Morning Thanks

Garrison Keillor once said we'd all be better off if we all started the day by giving thanks for just one thing. I'll try.

Wednesday, May 30, 2018

Missions


She told me that they learned to march at the boarding school. She said they got really good at it, too. She claimed she learned to enjoy marching, in great part because the girl who taught them--an older Native girl--was sweet, was nice. "We liked her," she said. So there they went, around the boarding school ground, bunched in squares like Rice Krispie bars, marching along like soldiers, little Lakota girls like recruits for the cavalry. Smiling too, she said. 

There weren't many matrons or teachers she liked. Every day, it was a half day of school, and a half day of work--washing, ironing, scrubbing floors, sewing, most of the work kind of janitorial, keeping up the grounds, keeping up their dormitory. Once, she'd been told to run the mangle. I had no idea was a mangle was, so she told me it was a machine-like thing for ironing. "We mangled quite a bit," she told me. I giggled and told her that sentence sounded perfectly awful. She smiled. 

Once when she was mangling or ironing, she ran across a blouse with ruffles, she said. She didn't know whether she was supposed to iron the ruffles or not, so she didn't do it, and in just a few minutes that blouse was back in front of her--with a reprimand. They didn't tell us how to do what we had to do, she told me. And they never said thank you or anything like that.

There was another older girl there, a big girl, she said, so big and strong that she remembered when she and another little girl or two, right there in the dorm, hung from that big girl's extended arms, hung there while she twirled. A human merry-go-round, I thought. She told me it was lots of fun, and the big girl--she was older too--the big girl always looked out for the little ones. That was good too because nobody else did. There weren't many things really nice about the boarding school, she said. When they cut her hair, she told me she cried off and on for three or four days. Such was life at the boarding school.

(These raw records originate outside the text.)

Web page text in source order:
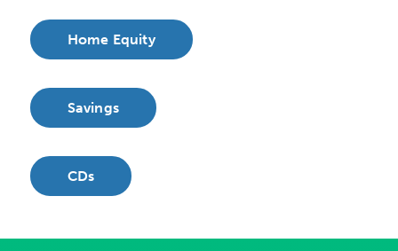
Home Equity
Savings
CDs
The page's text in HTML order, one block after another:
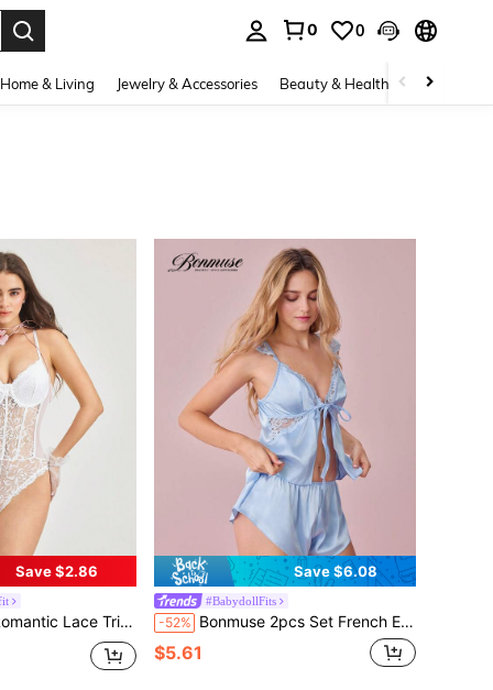
0 0
Home & Living Jewelry & Accessories Beauty & Health Baby &
Save $2.86
Backless Jumpsuit, Slim & Sexyfor Summer
Save $6.08
#BabydollFits
-52% Bonmuse 2pcs Set French Elegant Lace Taffeta Satin Women Pajamas Setfor Summer
$5.61
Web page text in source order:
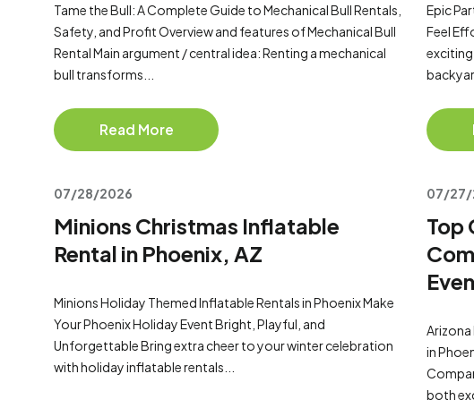
Tame the Bull: A Complete Guide to Mechanical Bull Rentals,
Safety, and Profit Overview and features of Mechanical Bull
Rental Main argument / central idea: Renting a mechanical
bull transforms...
Read More
Epic
Feel
07/28/2026
Minions Christmas Inflatable
Rental in Phoenix, AZ
Minions Holiday Themed Inflatable Rentals in Phoenix Make
Your Phoenix Holiday Event Bright, Playful, and
Unforgettable Bring extra cheer to your winter celebration
with holiday inflatable rentals...
07/27/
Top
Arizona
in
both
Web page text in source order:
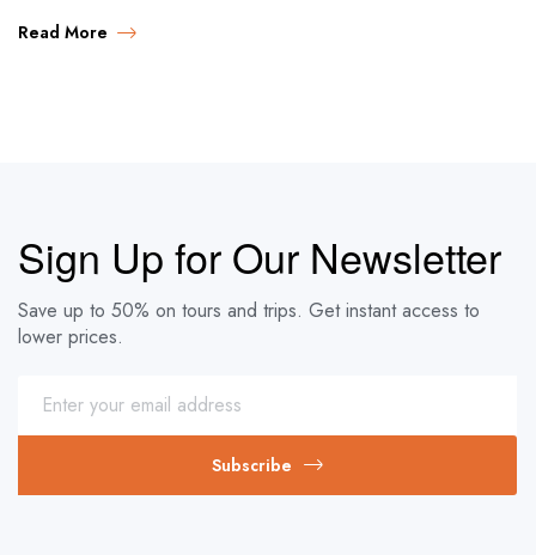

They didn't go home for nine months back then, she said. When in May their parents came to pick them up, some of the littlest children didn't recognize their mothers.

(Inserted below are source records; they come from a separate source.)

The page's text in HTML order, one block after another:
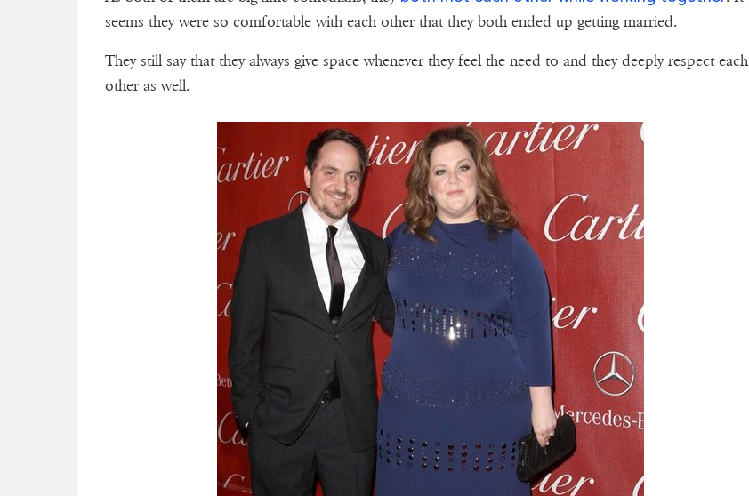
seems they were so comfortable with each other that they both ended up getting married.
They still say that they always give space whenever they feel the need to and they deeply respect each
other as well.
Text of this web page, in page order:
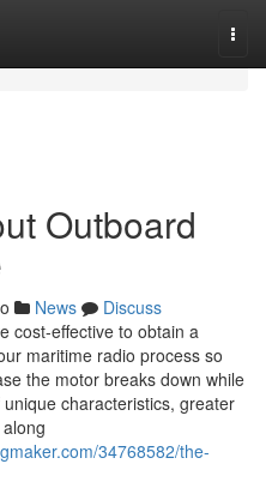
Outboard
News
Discuss
cost-effective to obtain a
maritime radio process so
the motor breaks down while
characteristics, greater
34768582/the-
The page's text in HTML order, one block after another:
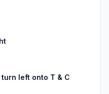
left onto T & C
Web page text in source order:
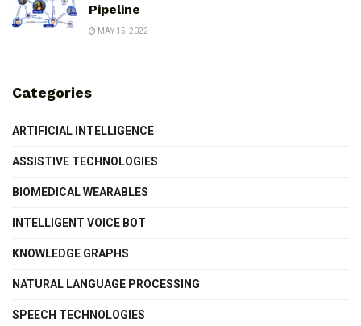
Pipeline
MAY 15, 2022
Categories
ARTIFICIAL INTELLIGENCE
ASSISTIVE TECHNOLOGIES
BIOMEDICAL WEARABLES
INTELLIGENT VOICE BOT
KNOWLEDGE GRAPHS
NATURAL LANGUAGE PROCESSING
SPEECH TECHNOLOGIES
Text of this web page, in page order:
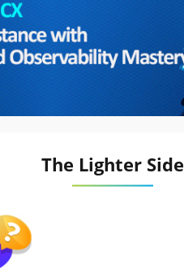
The Lighter Side
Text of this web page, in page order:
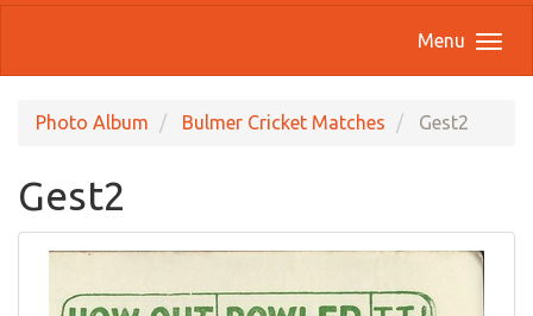
Menu
Photo Album Bulmer Cricket Matches Gest2
Gest2
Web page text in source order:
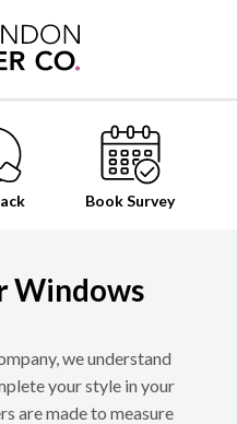
BookSurvey
Windows
we understand
your style in your
are made to measure
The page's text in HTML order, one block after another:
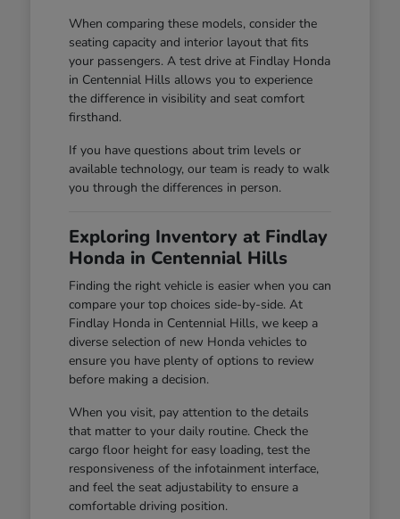
When comparing these models, consider the
seating capacity and interior layout that fits
your passengers. A test drive at Findlay Honda
in Centennial Hills allows you to experience
the difference in visibility and seat comfort
firsthand.
If you have questions about trim levels or
available technology, our team is ready to walk
you through the differences in person.
Exploring Inventory at Findlay
Honda in Centennial Hills
Finding the right vehicle is easier when you can
compare your top choices side-by-side. At
Findlay Honda in Centennial Hills, we keep a
diverse selection of new Honda vehicles to
ensure you have plenty of options to review
before making a decision.
When you visit, pay attention to the details
that matter to your daily routine. Check the
cargo floor height for easy loading, test the
responsiveness of the infotainment interface,
and feel the seat adjustability to ensure a
comfortable driving position.

Oh, yes, and the big girl, she told me--she left the year her two little brothers came to school. She left and enrolled at another boarding school, this one north of their place, not east. When she did, she registered as a boy so she lived in the boy's dormitory because she refused to allow her little brothers to be abused by anyone, red or white. She pretended--all year long, she pretended--that she was a boy, just to make sure her little brothers didn't get hurt. When her father came to pick up his children in the summer, he asked for his daughter. The school told him he didn't have a daughter. She'd done it: all year long. And the boys?--she'd kept them safe. That big girl, she was a lesbian, she said. She learned that later.

But you know, she explained, in my culture the people respect them. Did you know that? In my culture, she said, we think of them as being gifted. They've been blessed by being given two conscious-es, one of them male and the other one female. To have two persons in one person, she said, in my culture, that's considered very special. 

In 1888, the very first missionary my people sent to the Brule Sioux from the Rosebud reservation, came home after two years and reportedly claimed that bringing the gospel to such people little, if any promise. To his credit, he'd been there at the time of Wounded Knee, when the reservations were alive with a messianic vision that eliminated the white people then taking over all the Native homeland. Must have been scary.

But on them, Dominie Vanden Bosch said, on their pagan culture, preaching the gospel of Jesus would likely be a waste of time.